I won't list all the detailed output -- you can run the code for yourself -- but here is a chart of the results. There are a few things to note:

• The two sequence-based examples crashed with stack overflows. The yield! was about 30% faster than Seq.append, but also ran out of stack faster.
• List.append didn't run out of stack, but got much slower as the lists got larger.
• Array.append was fast, and increases more slowly with the size of the list
• ResizeArray was fastest of all, and didn't break a sweat even with large lists.

For the three collection types that didn't crash, I also timed them for a list of 100K items. The results were:

• List = 150,730 ms
• Array = 26,062 ms
• ResizeArray = 33 ms

A clear winner there, then.

Analyzing the results

What conclusion can we draw from this little experiment?

First, you might have all sorts of questions, such as: Were you running in debug or release mode? Did you have optimization turned on? What about using parallelism to increase performance? And no doubt, there will be comments saying "why did you use technique X, technique Y is so much better".

But here's the conclusion I would like to make:

• You cannot draw any conclusion from these results!

Every situation is different and requires a different approach:

• If you are working with small data sets you might not care about performance anyway. In this case I would stick with lists -- I'd rather not sacrifice pattern matching and immutability unless I have to.
• The performance bottleneck might not be in the list addition code. There is no point working on optimizing the list addition if you are actually spending all your time on disk I/O or network delays. A real-world version of the word frequency example might actually spend most of its time doing reading from disk, or parsing, rather than adding lists.
• If you working at the scale of Google, Twitter, or Facebook, you really need to go and hire some algorithm experts.

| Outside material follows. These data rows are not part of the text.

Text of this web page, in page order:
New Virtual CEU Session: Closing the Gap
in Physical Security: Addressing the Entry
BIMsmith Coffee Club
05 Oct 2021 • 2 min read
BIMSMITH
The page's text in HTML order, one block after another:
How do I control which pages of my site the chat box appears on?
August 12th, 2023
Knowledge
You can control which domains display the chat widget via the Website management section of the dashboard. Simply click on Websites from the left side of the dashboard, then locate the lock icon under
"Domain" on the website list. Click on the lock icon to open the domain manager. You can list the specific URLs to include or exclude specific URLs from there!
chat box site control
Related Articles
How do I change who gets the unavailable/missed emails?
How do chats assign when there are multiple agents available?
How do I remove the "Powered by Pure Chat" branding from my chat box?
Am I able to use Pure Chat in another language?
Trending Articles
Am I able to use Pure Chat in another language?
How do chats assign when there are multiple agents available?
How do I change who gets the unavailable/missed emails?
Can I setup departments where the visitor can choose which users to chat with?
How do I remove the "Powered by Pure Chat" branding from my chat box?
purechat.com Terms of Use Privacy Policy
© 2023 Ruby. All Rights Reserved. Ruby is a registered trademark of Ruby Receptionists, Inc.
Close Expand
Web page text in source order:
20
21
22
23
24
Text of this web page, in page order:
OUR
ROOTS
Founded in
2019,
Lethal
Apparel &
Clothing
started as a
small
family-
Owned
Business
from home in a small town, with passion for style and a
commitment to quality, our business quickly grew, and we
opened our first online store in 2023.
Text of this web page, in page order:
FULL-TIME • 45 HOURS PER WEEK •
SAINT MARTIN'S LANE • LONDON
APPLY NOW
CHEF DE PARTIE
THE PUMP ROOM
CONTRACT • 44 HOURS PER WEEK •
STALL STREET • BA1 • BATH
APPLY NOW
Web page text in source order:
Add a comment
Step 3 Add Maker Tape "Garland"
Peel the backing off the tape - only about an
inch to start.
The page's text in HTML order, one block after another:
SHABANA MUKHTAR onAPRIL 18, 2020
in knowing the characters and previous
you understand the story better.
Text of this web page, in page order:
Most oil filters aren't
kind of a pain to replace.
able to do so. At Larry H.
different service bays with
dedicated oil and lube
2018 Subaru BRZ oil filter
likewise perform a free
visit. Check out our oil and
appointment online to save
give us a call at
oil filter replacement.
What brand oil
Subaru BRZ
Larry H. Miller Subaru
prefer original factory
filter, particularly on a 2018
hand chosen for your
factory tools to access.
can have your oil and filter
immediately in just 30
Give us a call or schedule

The only principles that we can take away from any discussion on optimization and performance are:

• A problem must be dealt with in its own context. The size of the data being processed, the type of hardware, the amount of memory, and so on. All these will make a difference to your performance. What works for me may not work for you, which is why...
• You should always measure, not guess. Don't make assumptions about where your code is spending its time -- learn to use a profiler! There are some good examples of using a profiler here and here.
• Be wary of micro-optimizations. Even if your profiler shows that your sorting routine spends all its time in comparing strings, that doesn't necessarily mean that you need to improve your string comparison function. You might be better off improving your algorithm so that you don't need to do so many comparisons in the first place. Premature optimization and all that.